Л. Н-ч полагает, что одним из главных тормозов к истинному образованию служит изобретенное интеллигенцией и навязываемое народу понятие "развитие". Развитие есть движение, и его главное условие, цель, направление, конечный результат, которого должно достичь движение, должно быть ясно известно и определенно, чтобы движение или развитие было осмысленно, а между тем этого-то и нет; цели развития ставятся неясные, произвольные и часто противоречащие одна другой.
Л. Н-ч приводит выдержки из методики Бунакова и Евтушевского и критикует их изложение. Главный мотив этой критики заключается в том, что эти системы основаны на заимствованных западных теориях и принципах и применяются к народному образованию без соображения о том, соответствует ли это мировоззрению народа, обычаю, экономическим условиям и степени развития той или другой местности, слоя населения или деревни.

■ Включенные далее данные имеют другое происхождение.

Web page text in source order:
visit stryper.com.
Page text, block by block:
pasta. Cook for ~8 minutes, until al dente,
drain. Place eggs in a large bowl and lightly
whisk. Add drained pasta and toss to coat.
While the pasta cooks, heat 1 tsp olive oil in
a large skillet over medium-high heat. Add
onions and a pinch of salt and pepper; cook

От этого незнания народа, пренебрежения к его потребностям, от этого желания навязать ему свою науку происходит, по мнению Л. Н-ча, большая часть ошибок новейших педагогических систем. То они толкуют о том, что должно быть известно всякому деревенскому мальчику с двухлетнего возраста, как, напр., что потолок вверху, а пол внизу, то о самых простых вещах они говорят таким языком, который непонятен детям, и только запутывают их понятия вместо развития их. То же можно сказать и о преподавании арифметики; сидение в продолжение целого года на числах от 1 до 10, годное разве только для идиотов, решение задач, имеющих претензию на бытовое содержание и которое в то же время совершенно недоступно, по своей искусственности, пониманию ученика, делает из интересного предмета нечто среднее между каторжной работой и толчением воды.